A post-scram Root Cause Investigation Team subsequently determined that the 1A1 moisture separator drain tank level transmitter for the high level dump valve was failing high which caused the dump valve to fail full open. When the dump valve went full open, it caused the contents of the 1A1 moisture separator and its drain tank to rapidly blowdown into the main condenser. The sudden uncontrolled evacuation of the 1A1 moisture separator and drain tank created unintended conditions of high steam flow and condensate flashing that resulted in the unanticipated mechanical actuation of the moisture separator turbine trip high level switches. In a very similar event on June 9, 2007 (see NRC Inspection Finding 05000259/2007004-03, Moisture Separator Level Control System Failure Due To Improperly Installed Compression Fitting Causes Unit 1 Reactor Scram, and LER 05000259/2007-005), the licensee concluded that the high level dump valves had been inadvertently oversized through a design error instituted during the Unit 1 recovery.

Although the oversized dump valve clearly exacerbated the moisture separator blowdown in both scram events and was a key contributor, the licensee subsequently postulated that the root cause for the false high level turbine trip signal was the inadequate design of the moisture separator float level switch reference leg routing, coupled with a three inch reducer at the moisture separator vent nozzles. The flow restriction by the reducer increased the differential pressure between the moisture separator and the moisture separator level control tank once steam flow was established through the vent line and the level control tank. The lower pressure in the level control tank reduced the amount of sub-cooling in the drains, causing unstable conditions in the 18 inch drain pipe from the moisture separator that could have created a differential pressure that drew unstable condensate from the 18 inch drain pipe into the lower reference leg of the moisture separator turbine trip level switches. At the same time, the venturi effect from the three inch reducer could have caused a low pressure zone at the point where the high level reference leg of the level switches connected to the vent pipe. Together, these two conditions probably caused a false actuation of the moisture separator high level switches which then generated a high level turbine trip signal. It was surmised by the licensee that these conditions existed in the June 9, 2007 scram event as well. However, the licensee failed to implement any interim effective corrective actions (e.g., restrict flow through the over-sized dump valve)from the scram on June 9 to limit excessive blow down of the moisture separator and drain tank that created the aforementioned conditions. Although the vulnerability of future scrams was recognized due to the moisture separator reference leg design and the oversized dump valves the licensee did not schedule any compensatory measures before the scram on October 12.

Analysis:

This finding is greater than minor because it is associated with the Initiating Event Cornerstone attribute of Design Control, and adversely affected the cornerstone objective to limit the likelihood of those events that upset plant stability and challenge critical safety functions during at-power operations. The finding was evaluated using Phase 1 of the At-Power SDP, and was determined to be of very low safety significance (Green) because it did not contribute to both the likelihood of a reactor trip and the likelihood that mitigating equipment or functions were not available.

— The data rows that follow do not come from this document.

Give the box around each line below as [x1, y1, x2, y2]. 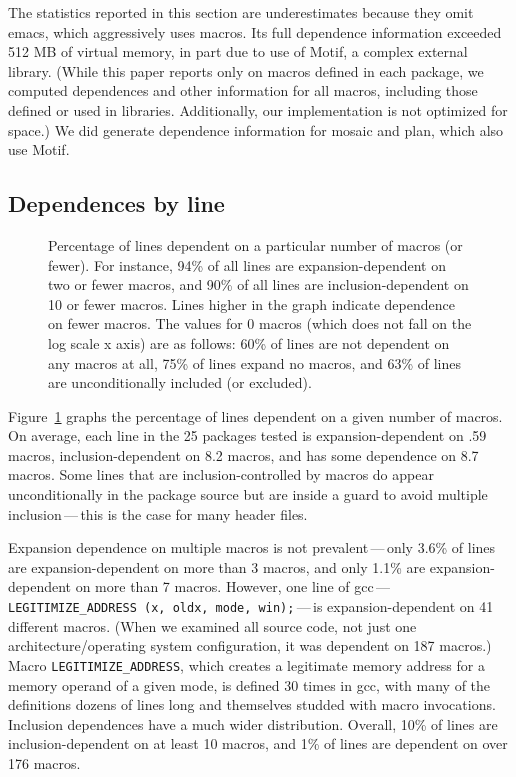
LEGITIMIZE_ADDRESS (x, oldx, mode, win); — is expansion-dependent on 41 [8, 596, 494, 617]
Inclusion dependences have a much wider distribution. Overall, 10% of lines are [8, 713, 498, 734]
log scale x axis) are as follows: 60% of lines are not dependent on [48, 332, 450, 353]
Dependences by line [8, 188, 225, 219]
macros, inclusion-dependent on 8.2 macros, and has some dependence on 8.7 [8, 444, 479, 465]
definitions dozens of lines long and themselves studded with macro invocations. [8, 694, 496, 715]
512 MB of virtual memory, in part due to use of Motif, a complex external [8, 41, 468, 62]
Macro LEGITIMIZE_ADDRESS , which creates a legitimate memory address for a [8, 654, 485, 675]
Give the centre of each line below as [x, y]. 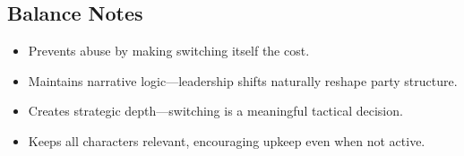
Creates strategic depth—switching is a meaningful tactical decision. [215, 111]
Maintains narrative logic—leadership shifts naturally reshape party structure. [243, 80]
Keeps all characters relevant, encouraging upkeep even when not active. [227, 140]
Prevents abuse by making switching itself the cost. [169, 51]
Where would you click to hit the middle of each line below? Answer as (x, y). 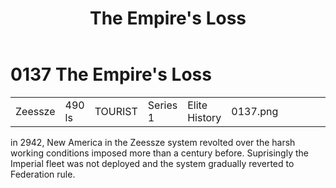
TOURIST (116, 111)
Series (162, 105)
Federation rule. (43, 174)
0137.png (255, 111)
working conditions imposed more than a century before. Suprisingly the (159, 153)
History (204, 117)
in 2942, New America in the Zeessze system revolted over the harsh (153, 142)
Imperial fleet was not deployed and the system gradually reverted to (152, 163)
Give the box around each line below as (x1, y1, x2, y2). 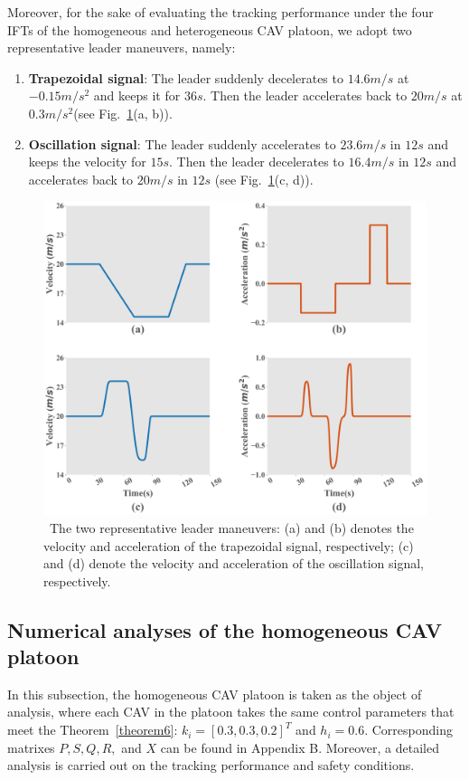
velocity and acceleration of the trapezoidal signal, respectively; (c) (43, 536, 414, 555)
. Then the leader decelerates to (169, 152, 344, 171)
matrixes (7, 737, 55, 756)
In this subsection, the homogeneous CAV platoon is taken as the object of (7, 684, 422, 703)
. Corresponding (364, 720, 453, 739)
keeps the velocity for (28, 152, 146, 171)
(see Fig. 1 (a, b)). (73, 103, 173, 122)
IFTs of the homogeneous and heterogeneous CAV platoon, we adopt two (7, 20, 412, 39)

The cause of this finding was directly related to the aspect of appropriate and timely corrective action in the cross-cutting area of Problem Identification and Resolution (Corrective Action component) because interim actions to mitigate the impact of previously identified oversized moisture separator high level dump valves were not implemented in a timely manner (P.1(d)).

Enforcement:

No violation of regulatory requirements occurred. The inspectors determined that the finding did not represent a noncompliance because the performance deficiency involved non-safety related equipment. Since this finding was entered into the licensees corrective action program as PER 131878, and was determined to be of very low safety significance, it will be tracked as FIN 05000259/2007005-03, Untimely Corrective Actions To Resolve Moisture Separator Level Switch Vulnerabilities Resulted In Unit 1 Reactor Scram.

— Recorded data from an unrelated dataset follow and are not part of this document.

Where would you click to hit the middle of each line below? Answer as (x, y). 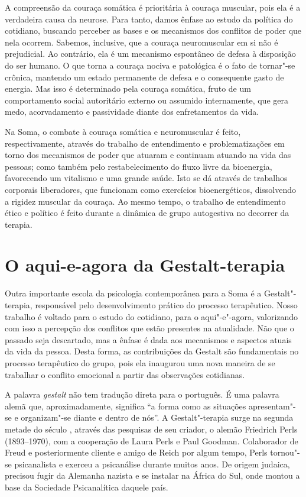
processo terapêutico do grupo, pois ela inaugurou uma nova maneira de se (140, 362)
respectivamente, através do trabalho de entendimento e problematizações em (145, 143)
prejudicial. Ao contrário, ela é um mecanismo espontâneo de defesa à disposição (150, 54)
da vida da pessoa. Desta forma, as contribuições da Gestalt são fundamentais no (152, 351)
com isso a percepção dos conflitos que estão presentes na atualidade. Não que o (149, 328)
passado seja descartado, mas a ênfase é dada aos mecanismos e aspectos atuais (148, 339)
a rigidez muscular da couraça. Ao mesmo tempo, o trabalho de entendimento (145, 201)
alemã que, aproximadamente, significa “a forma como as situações (126, 406)
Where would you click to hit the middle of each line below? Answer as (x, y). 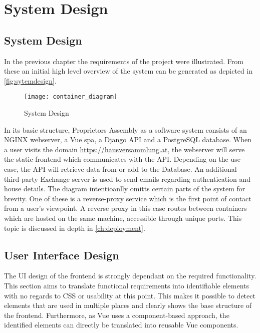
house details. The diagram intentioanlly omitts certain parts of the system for (125, 189)
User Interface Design (62, 255)
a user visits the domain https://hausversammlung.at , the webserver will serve (124, 149)
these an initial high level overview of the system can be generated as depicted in (128, 71)
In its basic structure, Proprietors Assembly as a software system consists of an (125, 129)
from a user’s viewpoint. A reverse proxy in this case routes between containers (125, 208)
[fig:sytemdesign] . (30, 80)
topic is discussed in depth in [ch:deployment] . (75, 228)
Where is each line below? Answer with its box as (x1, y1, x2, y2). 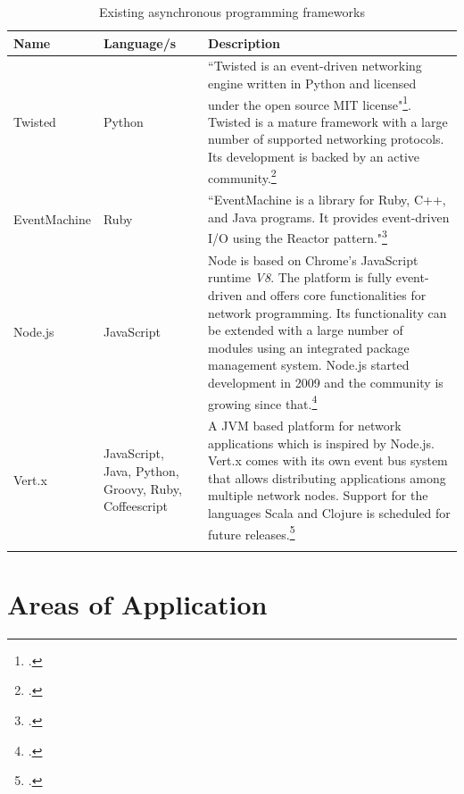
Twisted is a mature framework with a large (208, 112, 448, 130)
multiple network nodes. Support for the (208, 486, 428, 505)
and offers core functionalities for (245, 286, 427, 305)
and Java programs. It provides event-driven (208, 207, 450, 226)
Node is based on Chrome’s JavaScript (208, 250, 418, 269)
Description (208, 33, 281, 52)
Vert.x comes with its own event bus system (208, 451, 448, 470)
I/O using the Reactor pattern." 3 (208, 226, 387, 247)
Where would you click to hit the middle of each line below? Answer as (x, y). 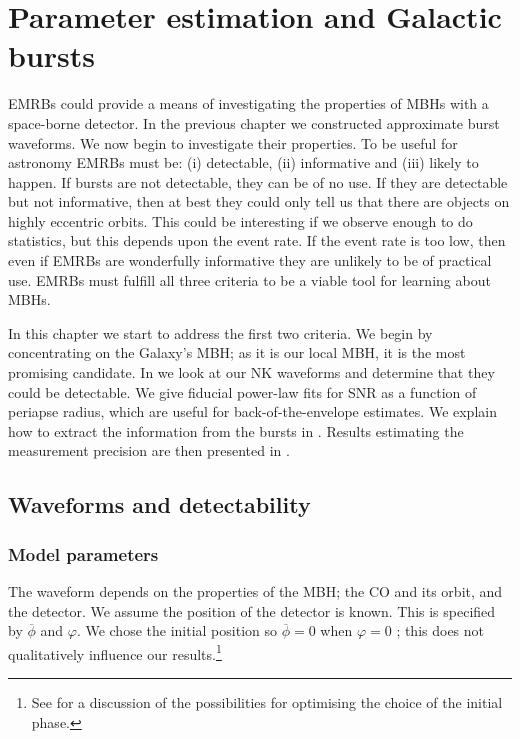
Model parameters (83, 553)
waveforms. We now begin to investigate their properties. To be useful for (233, 142)
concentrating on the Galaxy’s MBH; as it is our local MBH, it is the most (237, 352)
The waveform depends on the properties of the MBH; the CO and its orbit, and (255, 591)
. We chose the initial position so (176, 630)
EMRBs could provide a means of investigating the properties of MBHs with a (248, 103)
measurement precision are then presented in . (149, 450)
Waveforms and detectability (159, 504)
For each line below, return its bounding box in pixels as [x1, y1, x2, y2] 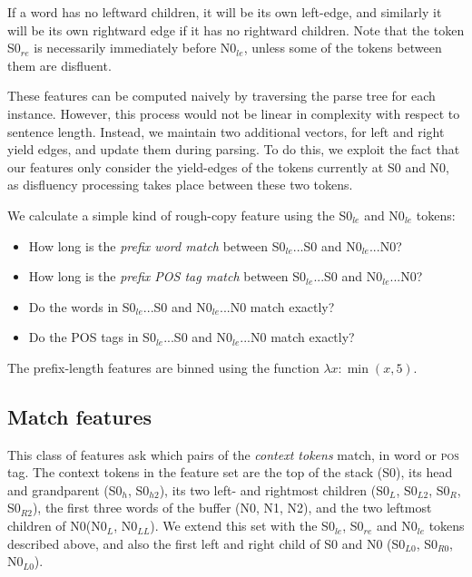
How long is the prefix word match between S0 [28, 236, 286, 255]
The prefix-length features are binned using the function [7, 357, 320, 377]
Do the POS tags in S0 [28, 328, 156, 347]
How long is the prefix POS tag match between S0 [28, 267, 307, 286]
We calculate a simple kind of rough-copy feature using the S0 [7, 205, 353, 224]
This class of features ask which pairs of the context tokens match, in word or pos [7, 445, 459, 464]
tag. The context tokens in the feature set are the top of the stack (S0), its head [7, 463, 453, 482]
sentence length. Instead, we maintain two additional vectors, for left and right [7, 122, 445, 141]
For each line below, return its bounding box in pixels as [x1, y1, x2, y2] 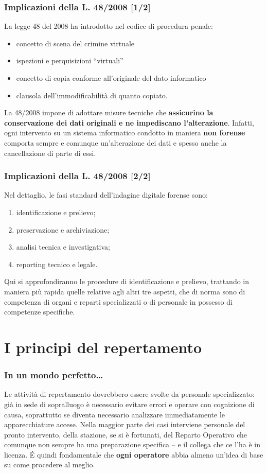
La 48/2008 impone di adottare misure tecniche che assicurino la [4, 107, 213, 118]
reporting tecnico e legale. [16, 258, 98, 269]
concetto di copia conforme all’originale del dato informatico [16, 73, 206, 83]
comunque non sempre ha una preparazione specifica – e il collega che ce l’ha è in [4, 439, 260, 450]
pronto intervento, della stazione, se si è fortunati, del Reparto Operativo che [4, 429, 247, 440]
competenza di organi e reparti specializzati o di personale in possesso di [4, 296, 233, 307]
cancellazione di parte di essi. [4, 147, 96, 158]
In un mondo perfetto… [4, 369, 103, 381]
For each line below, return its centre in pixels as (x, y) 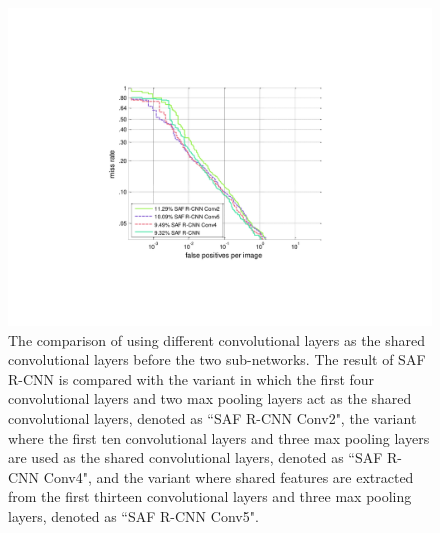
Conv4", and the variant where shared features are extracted (228, 476)
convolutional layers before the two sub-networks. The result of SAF (217, 359)
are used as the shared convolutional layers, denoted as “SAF (195, 457)
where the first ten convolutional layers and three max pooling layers (219, 437)
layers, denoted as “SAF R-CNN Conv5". (133, 515)
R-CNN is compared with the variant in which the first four (191, 378)
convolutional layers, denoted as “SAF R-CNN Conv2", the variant (212, 417)
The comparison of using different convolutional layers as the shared (217, 339)

.7 (Closed) LER 05000260/2005-008, Main Steam Relief Valve Inoperability LCO

Exceeded During Operating Cycles 11, 12 and 13 as a Result of Lift Setpoint Drift

a. Inspection Scope

The inspectors reviewed the LER dated February 15, 2007, and the applicable PERs 961764, 50084, 81376 and 112190, including associated apparent cause determinations and corrective action plans.

Following the Unit 2 Cycle 11 (U2C11), 12 (U2C12) and 13 (U2C13) refueling outages, the licensee tested a total of 39 MSRVs (13 MSRVs each outage) that had been in service during the previous fuel cycles. During surveillance testing following Cycle 11, four of the 13 MSRVs tested lifted at a pressure outside the TS 3.4.3 allowed limit of plus or minus 3% from the required setpoint; five of 13 MSRVs tested following Cycle 12, lifted at a pressure outside the TS 3.4.3 allowed limit of plus or minus 3% from the required setpoint; and six of 13 MSRVs tested following Cycle 13, lifted at a pressure outside the TS 3.4.3 allowed limit of plus or minus 3% from the required setpoint. The cause of the MSRV as-found setpoints being outside their TS limits was determined to be corrosion bonding between the pilot valve seat and disc, which was a recognized industry problem. The failure of these MSRVs to lift within the allowed setpoint limits constituted a condition prohibited by TS 3.4.3. However, subsequent Pressure Transient Analysis by the licensee concluded that the as-found condition of the MSRVs from U2C11, 12 and 13 would have been sufficient to fulfill the pressure relief safety function during design basis over-pressure transient events.

.

b. Findings

This LER is considered closed. Since the setpoint drift problems were found during surveillance testing this LER was dispositioned as an NCV in Section 4OA7 of this report.

.8 (Closed) LER 05000260/2007-002, Main Steam Relief Valve As Found Setpoint

Exceeded Technical Specifications Lift Pressure

a. Inspection Scope

The inspectors reviewed the LER dated July 16, 2007, and the applicable PER 124944, including associated apparent cause determination and corrective action plans.

Following the Unit 2 Cycle 14 (U2C14) refueling outage, the licensee tested 13 MSRVs that had been in service during the previous fuel cycle. During surveillance testing following Cycle 14, four of the 13 MSRVs tested lifted at a pressure outside the TS 3.4.3 allowed limit of plus or minus 3% from the required setpoint. The cause of the MSRV as-found setpoints being outside their TS limits was determined to be corrosion bonding between the pilot valve seat and disc, which was a recognized industry problem. The failure of these MSRVs to lift within the allowed setpoint limits constituted a condition prohibited by TS 3.4.3. However, subsequent Pressure Transient Analysis by the licensee concluded that the as-found condition of the MSRVs from U2C14 would have been sufficient to fulfill the pressure relief safety function during design basis over-pressure transient events.

b. Findings

This LER is considered closed. Since the setpoint drift problems were found during surveillance testing this LER was dispositioned as an NCV in Section 4OA7 of this report.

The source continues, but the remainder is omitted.